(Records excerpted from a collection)
● ● ●
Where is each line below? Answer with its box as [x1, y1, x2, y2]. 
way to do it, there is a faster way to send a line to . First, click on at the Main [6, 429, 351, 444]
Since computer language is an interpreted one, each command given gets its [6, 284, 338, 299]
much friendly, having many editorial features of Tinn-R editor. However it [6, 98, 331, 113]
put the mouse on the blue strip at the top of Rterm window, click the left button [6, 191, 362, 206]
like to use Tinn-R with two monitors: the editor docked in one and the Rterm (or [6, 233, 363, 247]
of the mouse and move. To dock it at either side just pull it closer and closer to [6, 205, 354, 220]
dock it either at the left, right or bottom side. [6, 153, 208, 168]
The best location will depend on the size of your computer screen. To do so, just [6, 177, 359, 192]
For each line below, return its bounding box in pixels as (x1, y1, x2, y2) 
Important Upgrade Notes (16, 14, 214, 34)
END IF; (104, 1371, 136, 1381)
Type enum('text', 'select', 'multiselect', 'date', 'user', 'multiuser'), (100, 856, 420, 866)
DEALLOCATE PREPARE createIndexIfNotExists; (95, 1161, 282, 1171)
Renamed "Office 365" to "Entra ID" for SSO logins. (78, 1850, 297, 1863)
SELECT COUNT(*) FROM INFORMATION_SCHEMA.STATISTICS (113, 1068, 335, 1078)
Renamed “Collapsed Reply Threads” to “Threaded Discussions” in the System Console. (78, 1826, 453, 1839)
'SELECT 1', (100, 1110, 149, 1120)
● ● ●
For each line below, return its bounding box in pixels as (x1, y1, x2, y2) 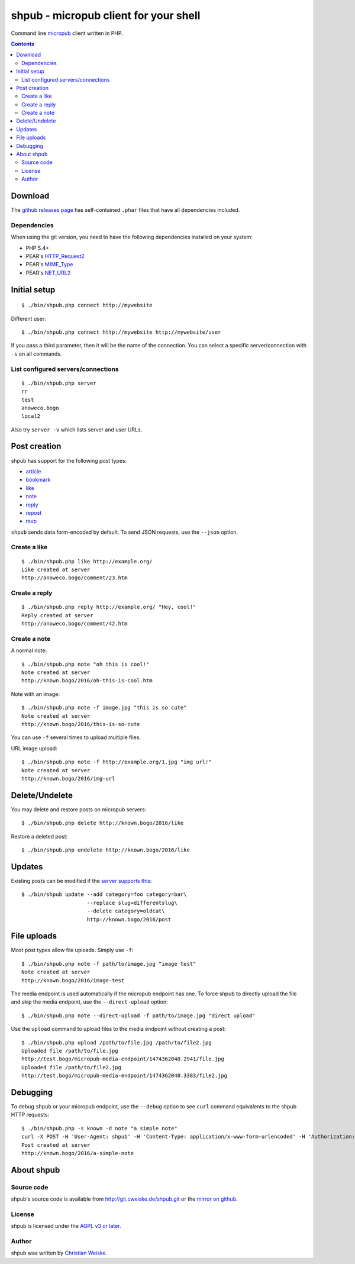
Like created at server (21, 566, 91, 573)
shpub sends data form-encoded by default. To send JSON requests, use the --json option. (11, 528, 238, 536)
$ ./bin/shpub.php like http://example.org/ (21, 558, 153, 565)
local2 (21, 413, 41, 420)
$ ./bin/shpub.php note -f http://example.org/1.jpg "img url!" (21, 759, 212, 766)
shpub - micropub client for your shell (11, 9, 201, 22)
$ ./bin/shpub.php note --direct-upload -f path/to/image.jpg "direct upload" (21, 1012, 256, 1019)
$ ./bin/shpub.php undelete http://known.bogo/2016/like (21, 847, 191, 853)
● ● ●
Your goal: All that is wanted is the stretch of lines above from the one containing "Where is each" through the one containing "much friendly, having", duplicated exactly.

Exercise response:
Where is each line below? Answer with its box as [x1, y1, x2, y2]. 
way to do it, there is a faster way to send a line to . First, click on at the Main [6, 429, 351, 444]
Since computer language is an interpreted one, each command given gets its [6, 284, 338, 299]
much friendly, having many editorial features of Tinn-R editor. However it [6, 98, 331, 113]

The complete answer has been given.